Aku tercengang hampir lima detik dan kemudian terkekeh mendengarnya.
“Lo sehat, Tang? Itu minuman lo ga kecampur apa-apa, kan? Tumben amat itu pikiran lo bisa sepanjang itu menyangkutpautkan sesuatu.”
“Ih Rasi gue serius nih!” Lintang memelototkan matanya padaku.
“Iya Lintang sahabat gue tercantik, gue sepakat sama omongan lo itu. Kita emang semakin sulit nemuin orang yang kayak gitu, yang ga menilai sesuatunya hanya atas apa yang terlihat. Tapi kita gabisa nyalahin mereka-mereka yang bersikap seperti itu. Karena ya, jamannya emang sekarang kayak gini. Lo akan menilai sesuatu dengan apa terpampang di mata lo. Kita bisa ga ngeubahnya? Bisa sebenernya, cara termudahnya adalah dari diri kita sendiri.” Jawabku tanpa ada tawa yang mengikuti lagi.

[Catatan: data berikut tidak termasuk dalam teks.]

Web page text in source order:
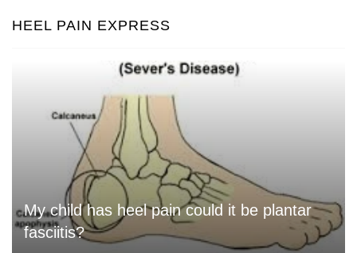
HEEL PAIN EXPRESS
My child has heel pain could it be plantar
fasciitis?
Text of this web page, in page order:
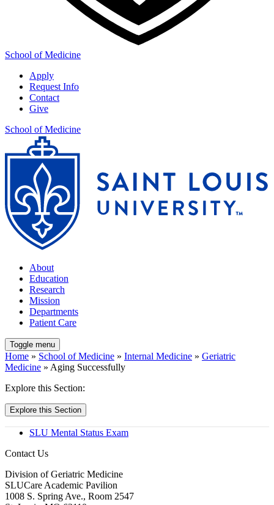
School of Medicine
Apply
Request Info
Contact
Give
School of Medicine
About
Education
Research
Mission
Departments
Patient Care
Toggle menu
Home » School of Medicine » Internal Medicine » Geriatric
Medicine » Aging Successfully
Explore this Section:
Explore this Section
SLU Mental Status Exam
Contact Us
Division of Geriatric Medicine
SLUCare Academic Pavilion
1008 S. Spring Ave., Room 2547
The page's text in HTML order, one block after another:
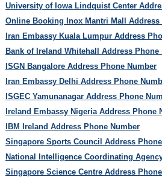
University of Iowa Lindquist Center
Online Booking Inox Mantri Mall Address
Iran Embassy Kuala Lumpur Address
Bank of Ireland Whitehall Address Phone
ISGN Bangalore Address Phone Number
Iran Embassy Delhi Address Phone
ISGEC Yamunanagar Address Phone
Ireland Embassy Nigeria Address Phone
IBM Ireland Address Phone Number
Singapore Sports Council Address
National Intelligence Coordinating
Singapore Science Centre Address
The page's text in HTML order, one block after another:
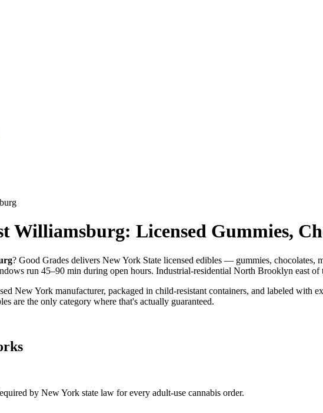
Williamsburg: Licensed Gummies,
? Good Grades delivers New York State licensed edibles — gummies, chocolates,
run 45–90 min during open hours. Industrial-residential North Brooklyn east
New York manufacturer, packaged in child-resistant containers, and labeled
are the only category where that's actually guaranteed.
by New York state law for every adult-use cannabis order.
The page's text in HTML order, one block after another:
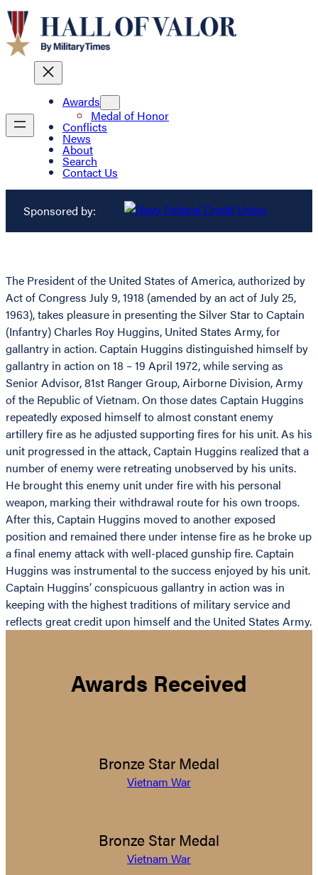
Awards
Medal of Honor
Conflicts
News
About
Search
Contact Us
Sponsored by:
The President of the United States of America, authorized by
Act of Congress July 9, 1918 (amended by an act of July 25,
1963), takes pleasure in presenting the Silver Star to Captain
(Infantry) Charles Roy Huggins, United States Army, for
gallantry in action. Captain Huggins distinguished himself by
gallantry in action on 18 – 19 April 1972, while serving as
Senior Advisor, 81st Ranger Group, Airborne Division, Army
of the Republic of Vietnam. On those dates Captain Huggins
repeatedly exposed himself to almost constant enemy
artillery fire as he adjusted supporting fires for his unit. As his
unit progressed in the attack, Captain Huggins realized that a
number of enemy were retreating unobserved by his units.
He brought this enemy unit under fire with his personal
weapon, marking their withdrawal route for his own troops.
After this, Captain Huggins moved to another exposed
position and remained there under intense fire as he broke up
a final enemy attack with well-placed gunship fire. Captain
Huggins was instrumental to the success enjoyed by his unit.
Captain Huggins’ conspicuous gallantry in action was in
keeping with the highest traditions of military service and
reflects great credit upon himself and the United States Army.
Awards Received
Bronze Star Medal
Vietnam War
Bronze Star Medal
Vietnam War

Aku terdiam, lama, merenungi beberapa hal yang terjadi siang tadi. Pertama, sudahkah aku seperti itu? Memandang sesuatu tidak hanya dari satu sudut pandang saja, tidak hanya dari apa yang tampak saja, tapi dari beberapa hal lain yang memungkinkan dan jarang untuk orang lain mau untuk tahu. Kedua, apakah aku bisa untuk sedikit demi sedikit merubah diri untuk tidak seperti orang-orang kebanyakan itu?
Eh iya lupa, kan niat awalnya mau nulis, nah yang tadi itu termasuk tulisan juga, kan? Kalau gitu deadline berakhir, mari menutup laptop dan terlelap.